HansH said:
you talk about a different thing. we just discussed the difference between the "GR" approach and the "GR + extensions to GR" (see #49) we are discussing "GR + extensions to GR" here where it was assumed that there is a rsidual mass left ::"the Universe might be filled with remnants of tiny primordial black holes, which formed with mass M<10^9g."
https://arxiv.org/abs/2303.07661
HansH said:
if you throw 1 gram of mass in first this mass falls to the center following the gravitational field, then the hawking radiation should start again (the energy coming out) because the mass is larger than the equilibrium and that process then stops when the equilibrium is reached. Such process looks strange as there seems to be a kind of hysterese in or delayed reaction. So I was wondering if that is already sufficient proof to skip this option.
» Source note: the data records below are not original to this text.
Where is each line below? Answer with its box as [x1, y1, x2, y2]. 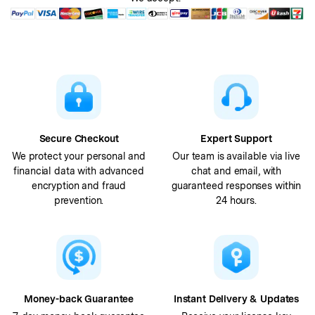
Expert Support [200, 133, 272, 145]
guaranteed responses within [171, 179, 302, 191]
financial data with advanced [13, 165, 144, 176]
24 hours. [216, 194, 257, 206]
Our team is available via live [172, 150, 300, 162]
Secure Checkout [39, 133, 119, 145]
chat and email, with [191, 165, 282, 176]
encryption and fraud [31, 179, 127, 191]
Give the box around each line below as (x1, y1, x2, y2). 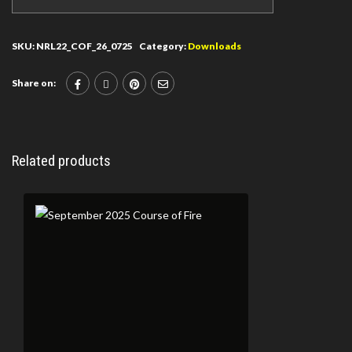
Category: (139, 40, 188, 52)
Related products (12, 152, 111, 170)
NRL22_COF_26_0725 (36, 40, 133, 52)
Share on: (12, 77, 56, 89)
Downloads (188, 40, 241, 52)
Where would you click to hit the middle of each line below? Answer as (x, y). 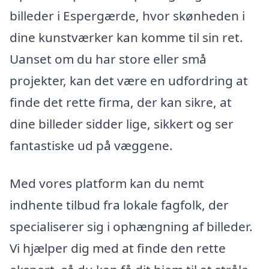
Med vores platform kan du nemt (107, 183)
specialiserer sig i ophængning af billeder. (131, 227)
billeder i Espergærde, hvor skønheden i (127, 15)
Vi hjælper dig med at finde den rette (118, 248)
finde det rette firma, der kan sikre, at (121, 102)
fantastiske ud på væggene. (91, 145)
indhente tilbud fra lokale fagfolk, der (119, 205)
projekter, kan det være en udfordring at (129, 80)
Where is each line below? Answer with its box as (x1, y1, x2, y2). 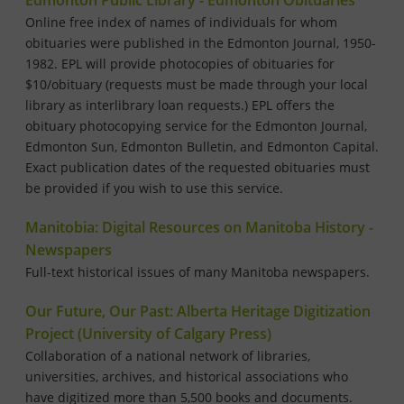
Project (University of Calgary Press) (25, 324, 271, 344)
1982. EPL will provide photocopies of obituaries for (25, 55, 335, 73)
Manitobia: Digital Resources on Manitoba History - (25, 217, 373, 238)
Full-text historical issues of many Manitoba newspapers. (25, 263, 370, 281)
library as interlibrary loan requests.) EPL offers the (25, 96, 335, 115)
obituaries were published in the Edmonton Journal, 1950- (25, 34, 376, 52)
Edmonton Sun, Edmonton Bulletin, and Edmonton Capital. (25, 138, 379, 156)
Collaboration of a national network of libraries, (25, 347, 310, 365)
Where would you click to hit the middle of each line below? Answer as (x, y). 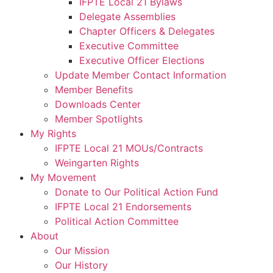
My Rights (53, 133)
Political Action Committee (117, 221)
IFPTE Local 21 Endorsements (123, 206)
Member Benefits (94, 89)
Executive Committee (129, 45)
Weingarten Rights (97, 162)
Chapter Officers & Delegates (147, 31)
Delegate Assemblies (127, 16)
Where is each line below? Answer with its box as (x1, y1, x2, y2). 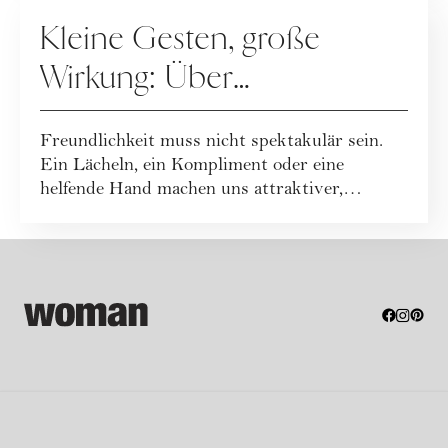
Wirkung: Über (40, 58, 234, 99)
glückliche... (40, 205, 131, 225)
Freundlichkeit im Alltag (40, 97, 352, 138)
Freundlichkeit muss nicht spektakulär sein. (40, 133, 383, 153)
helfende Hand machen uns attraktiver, (40, 181, 343, 201)
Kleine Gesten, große (40, 19, 321, 60)
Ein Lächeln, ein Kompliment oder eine (40, 157, 344, 177)
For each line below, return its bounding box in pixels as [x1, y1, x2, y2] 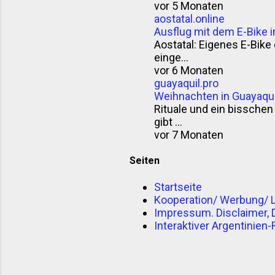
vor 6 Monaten [154, 64, 223, 77]
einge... [154, 51, 188, 64]
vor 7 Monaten [154, 128, 223, 141]
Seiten [130, 155, 160, 166]
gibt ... [154, 115, 182, 128]
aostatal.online [154, 12, 225, 25]
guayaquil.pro [154, 77, 219, 90]
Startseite [154, 180, 202, 193]
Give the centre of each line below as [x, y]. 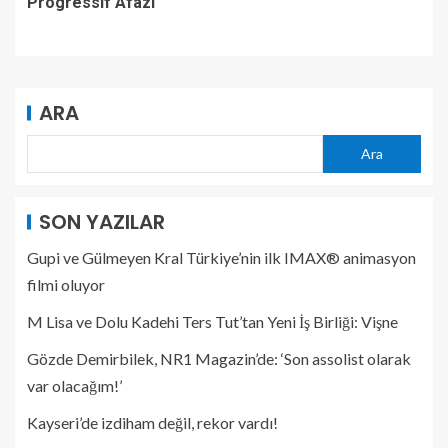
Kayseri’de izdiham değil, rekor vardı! [152, 422]
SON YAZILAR [102, 221]
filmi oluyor [66, 284]
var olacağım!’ [74, 385]
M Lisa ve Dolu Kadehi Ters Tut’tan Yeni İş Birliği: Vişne [212, 321]
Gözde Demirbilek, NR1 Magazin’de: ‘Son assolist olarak [219, 358]
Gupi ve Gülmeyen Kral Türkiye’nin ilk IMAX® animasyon [221, 257]
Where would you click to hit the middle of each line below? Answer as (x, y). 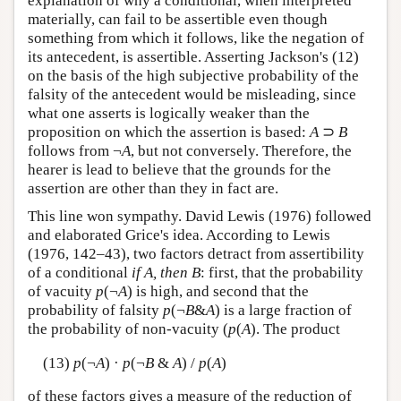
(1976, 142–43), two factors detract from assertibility (196, 254)
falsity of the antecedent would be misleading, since (192, 95)
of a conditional (80, 273)
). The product (295, 329)
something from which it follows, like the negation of (196, 38)
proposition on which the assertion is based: (169, 132)
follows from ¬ (75, 151)
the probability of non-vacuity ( (128, 329)

I was further thinking about this process related to GR+extensions:
https://arxiv.org/abs/2303.07661:
(please let me know if we should keep this discussion here or in a separate part of the forum related to theory development, and if so where?)
The extensions would then prevent to form a singularity as due to quantum effects the mass spreads out over a statistically defined volume (I would expect this statisticallty defined volume even can be seen at the event horizon in theory (but with extremely small chance of finding the mass there in case of a large black hole) and further outwards similar als an electron cloud around a nucleus of an atom.
This statistical distribution should than prevent the singularity. But as this volume is (effectively) still very small, there will be an event horizon. So from outside, the 1 gram of mass still feels the same gravitational field initially, but the field weakens (I mean increases less compared to GR only) as the mass falls further inwards due to the statistical distribution of the mass of the black hole. So further falling in towards the center, more and more mass will be located in shells outside the in falling mass untill in the center there is zero mass left as all the mass is outside similar as in the center of the earth. So no singularity and gravitational field is zero in the center (probably a bit noisy field because of the quantum fluctuations in the mass distribution).
so based on that I am not sure what are the consequences for Hawking radiation under this scenario. I would expect the hawking radiation is still there and the black hole evaporate faster and faster during evaporation as the basic machanism is not different, but as there is no singularity, all the mass will finally radiate away until the mass is so small that the event horizon disappears leaving a normal mass left only.
I also would expect that the infalling mass of a black hole is ripped apart and merges with the statistical mass distribution of the black hole mass. so the spagettification will go different as according to GR only and would be a statistically defined spagetty cloud of mass around the center of the black hole.